[Opening THE DATA section]

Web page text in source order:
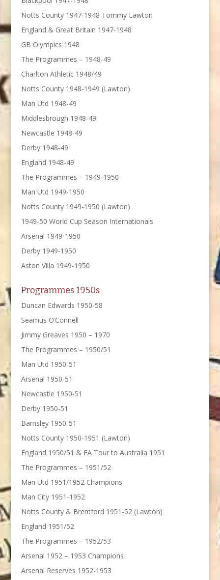
Notts County 1947-1948 Tommy Lawton
England & Great Britain 1947-1948
GB Olympics 1948
The Programmes – 1948-49
Charlton Athletic 1948/49
Notts County 1948-1949 (Lawton)
Man Utd 1948-49
Middlesbrough 1948-49
Newcastle 1948-49
Derby 1948-49
England 1948-49
The Programmes – 1949-1950
Man Utd 1949-1950
Notts County 1949-1950 (Lawton)
1949-50 World Cup Season Internationals
Arsenal 1949-1950
Derby 1949-1950
Aston Villa 1949-1950
Programmes 1950s
Duncan Edwards 1950-58
Seamus O’Connell
Jimmy Greaves 1950 – 1970
The Programmes – 1950/51
Man Utd 1950-51
Arsenal 1950-51
Newcastle 1950-51
Derby 1950-51
Barnsley 1950-51
Notts County 1950-1951 (Lawton)
England 1950/51 & FA Tour to Australia 1951
The Programmes – 1951/52
Man Utd 1951/1952 Champions
Man City 1951-1952
Notts County & Brentford 1951-52 (Lawton)
England 1951/52
The Programmes – 1952/53
Arsenal 1952 – 1953 Champions
Arsenal Reserves 1952-1953
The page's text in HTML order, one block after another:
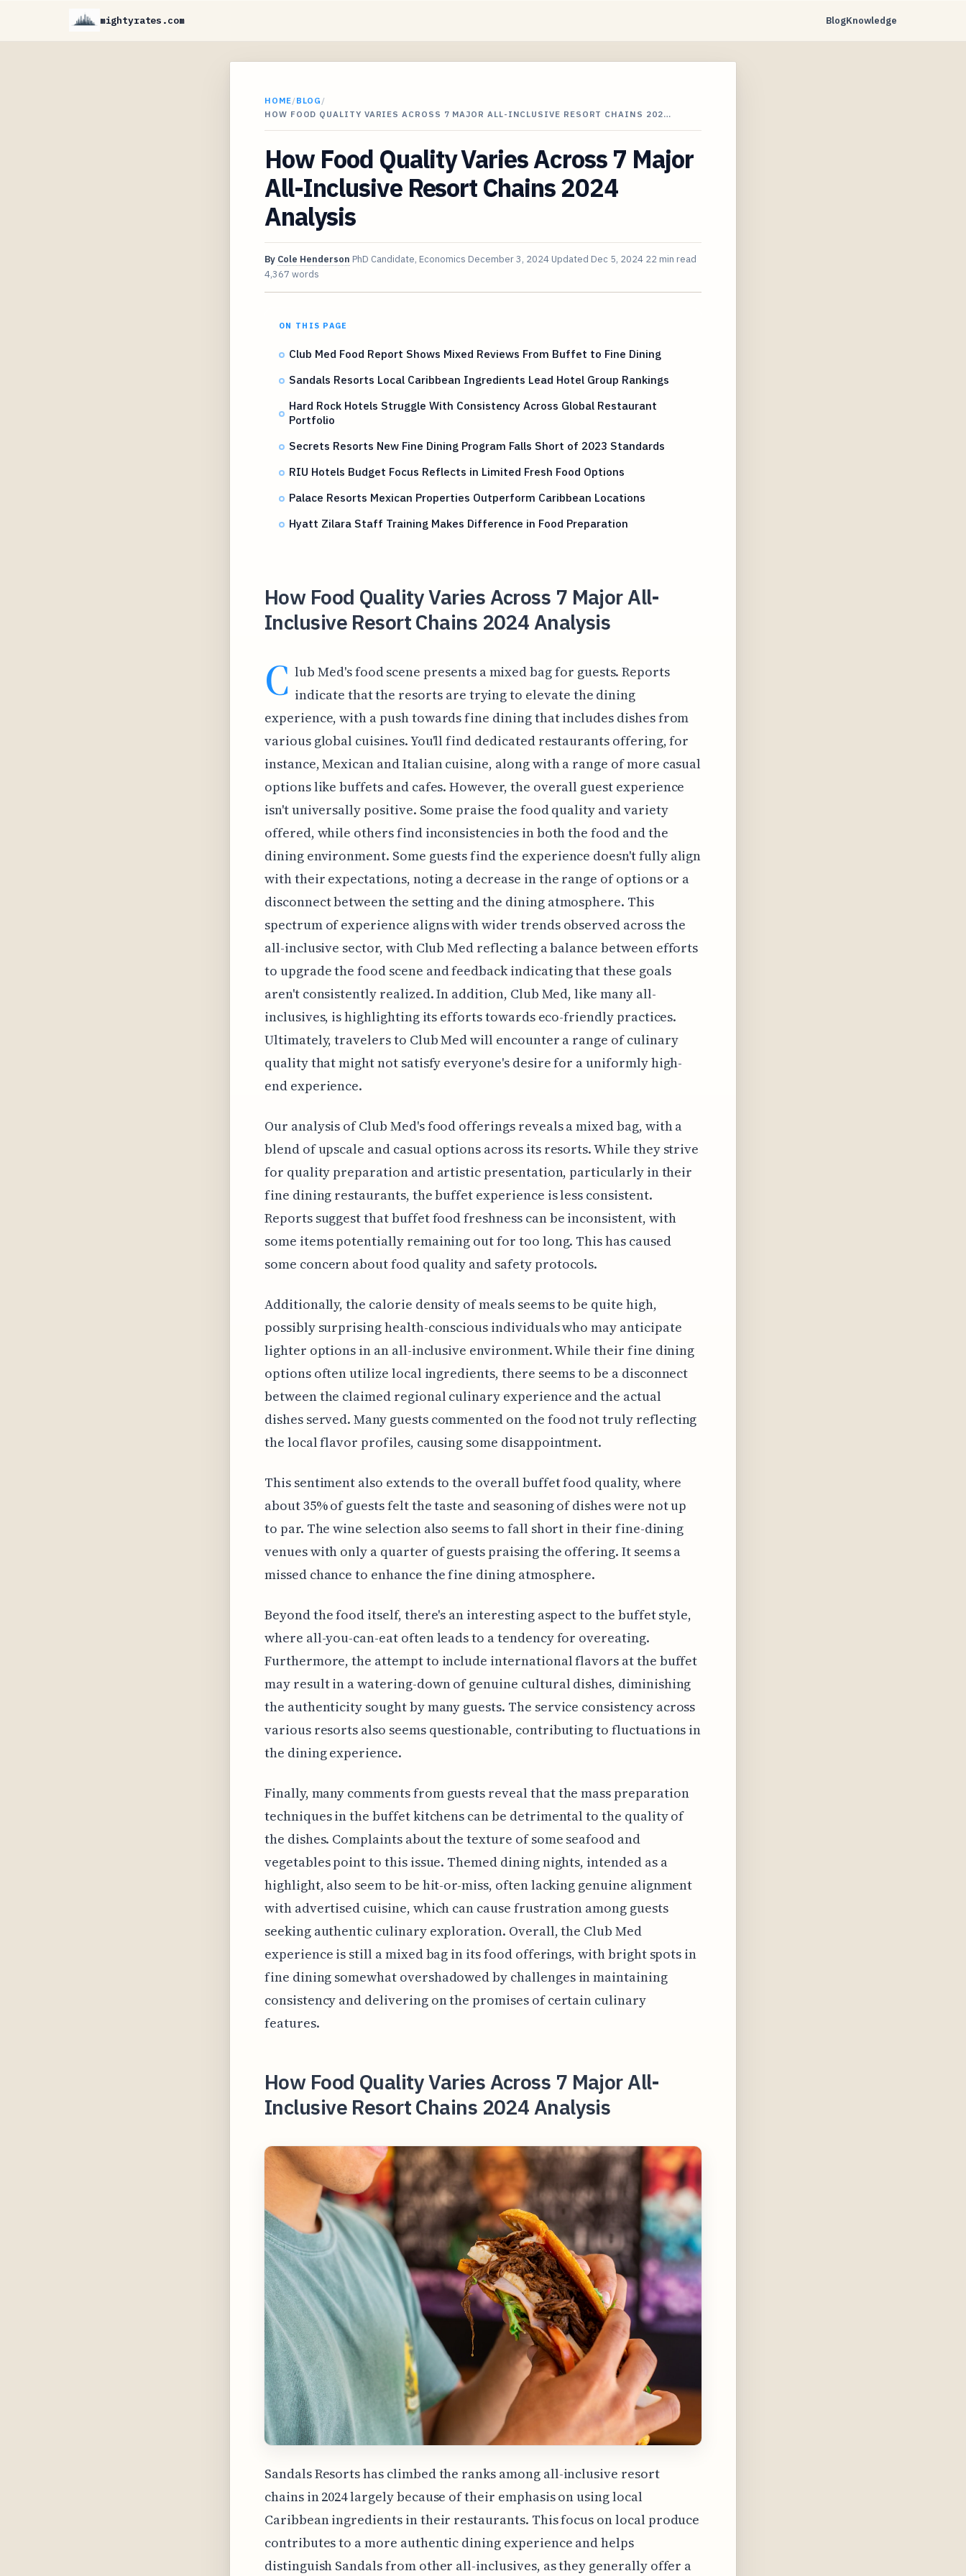
mightyrates.com BlogKnowledge
HOME/BLOG /
HOW FOOD QUALITY VARIES ACROSS 7 MAJOR ALL-INCLUSIVE RESORT CHAINS 202…
How Food Quality Varies Across 7 Major
All-Inclusive Resort Chains 2024
Analysis
By Cole Henderson PhD Candidate, Economics December 3, 2024 Updated Dec 5, 2024 22 min read
4,367 words
ON THIS PAGE
Club Med Food Report Shows Mixed Reviews From Buffet to Fine Dining
Sandals Resorts Local Caribbean Ingredients Lead Hotel Group Rankings
Hard Rock Hotels Struggle With Consistency Across Global Restaurant
Portfolio
Secrets Resorts New Fine Dining Program Falls Short of 2023 Standards
RIU Hotels Budget Focus Reflects in Limited Fresh Food Options
Palace Resorts Mexican Properties Outperform Caribbean Locations
Hyatt Zilara Staff Training Makes Difference in Food Preparation
How Food Quality Varies Across 7 Major All-
Inclusive Resort Chains 2024 Analysis
C lub Med's food scene presents a mixed bag for guests. Reports
indicate that the resorts are trying to elevate the dining
experience, with a push towards fine dining that includes dishes from
various global cuisines. You'll find dedicated restaurants offering, for
instance, Mexican and Italian cuisine, along with a range of more casual
options like buffets and cafes. However, the overall guest experience
isn't universally positive. Some praise the food quality and variety
offered, while others find inconsistencies in both the food and the
dining environment. Some guests find the experience doesn't fully align
with their expectations, noting a decrease in the range of options or a
disconnect between the setting and the dining atmosphere. This
spectrum of experience aligns with wider trends observed across the
all-inclusive sector, with Club Med reflecting a balance between efforts
to upgrade the food scene and feedback indicating that these goals
aren't consistently realized. In addition, Club Med, like many all-
inclusives, is highlighting its efforts towards eco-friendly practices.
Ultimately, travelers to Club Med will encounter a range of culinary
quality that might not satisfy everyone's desire for a uniformly high-
end experience.
Our analysis of Club Med's food offerings reveals a mixed bag, with a
blend of upscale and casual options across its resorts. While they strive
for quality preparation and artistic presentation, particularly in their
fine dining restaurants, the buffet experience is less consistent.
Reports suggest that buffet food freshness can be inconsistent, with
some items potentially remaining out for too long. This has caused
some concern about food quality and safety protocols.
Additionally, the calorie density of meals seems to be quite high,
possibly surprising health-conscious individuals who may anticipate
lighter options in an all-inclusive environment. While their fine dining
options often utilize local ingredients, there seems to be a disconnect
between the claimed regional culinary experience and the actual
dishes served. Many guests commented on the food not truly reflecting
the local flavor profiles, causing some disappointment.
This sentiment also extends to the overall buffet food quality, where
about 35% of guests felt the taste and seasoning of dishes were not up
to par. The wine selection also seems to fall short in their fine-dining
venues with only a quarter of guests praising the offering. It seems a
missed chance to enhance the fine dining atmosphere.
Beyond the food itself, there's an interesting aspect to the buffet style,
where all-you-can-eat often leads to a tendency for overeating.
Furthermore, the attempt to include international flavors at the buffet
may result in a watering-down of genuine cultural dishes, diminishing
the authenticity sought by many guests. The service consistency across
various resorts also seems questionable, contributing to fluctuations in
the dining experience.
Finally, many comments from guests reveal that the mass preparation
techniques in the buffet kitchens can be detrimental to the quality of
the dishes. Complaints about the texture of some seafood and
vegetables point to this issue. Themed dining nights, intended as a
highlight, also seem to be hit-or-miss, often lacking genuine alignment
with advertised cuisine, which can cause frustration among guests
seeking authentic culinary exploration. Overall, the Club Med
experience is still a mixed bag in its food offerings, with bright spots in
fine dining somewhat overshadowed by challenges in maintaining
consistency and delivering on the promises of certain culinary
features.
How Food Quality Varies Across 7 Major All-
Inclusive Resort Chains 2024 Analysis
Sandals Resorts has climbed the ranks among all-inclusive resort
chains in 2024 largely because of their emphasis on using local
Caribbean ingredients in their restaurants. This focus on local produce
contributes to a more authentic dining experience and helps
distinguish Sandals from other all-inclusives, as they generally offer a

[Closing THE DATA section]

- **ACTIVITY**
Each line from the one containing "Furthermore, the attempt" through the end of the material must be output exactly, and no other line.

- **OUTPUT**
Furthermore, the attempt to include international flavors at the buffet
may result in a watering-down of genuine cultural dishes, diminishing
the authenticity sought by many guests. The service consistency across
various resorts also seems questionable, contributing to fluctuations in
the dining experience.
Finally, many comments from guests reveal that the mass preparation
techniques in the buffet kitchens can be detrimental to the quality of
the dishes. Complaints about the texture of some seafood and
vegetables point to this issue. Themed dining nights, intended as a
highlight, also seem to be hit-or-miss, often lacking genuine alignment
with advertised cuisine, which can cause frustration among guests
seeking authentic culinary exploration. Overall, the Club Med
experience is still a mixed bag in its food offerings, with bright spots in
fine dining somewhat overshadowed by challenges in maintaining
consistency and delivering on the promises of certain culinary
features.
How Food Quality Varies Across 7 Major All-
Inclusive Resort Chains 2024 Analysis
Sandals Resorts has climbed the ranks among all-inclusive resort
chains in 2024 largely because of their emphasis on using local
Caribbean ingredients in their restaurants. This focus on local produce
contributes to a more authentic dining experience and helps
distinguish Sandals from other all-inclusives, as they generally offer a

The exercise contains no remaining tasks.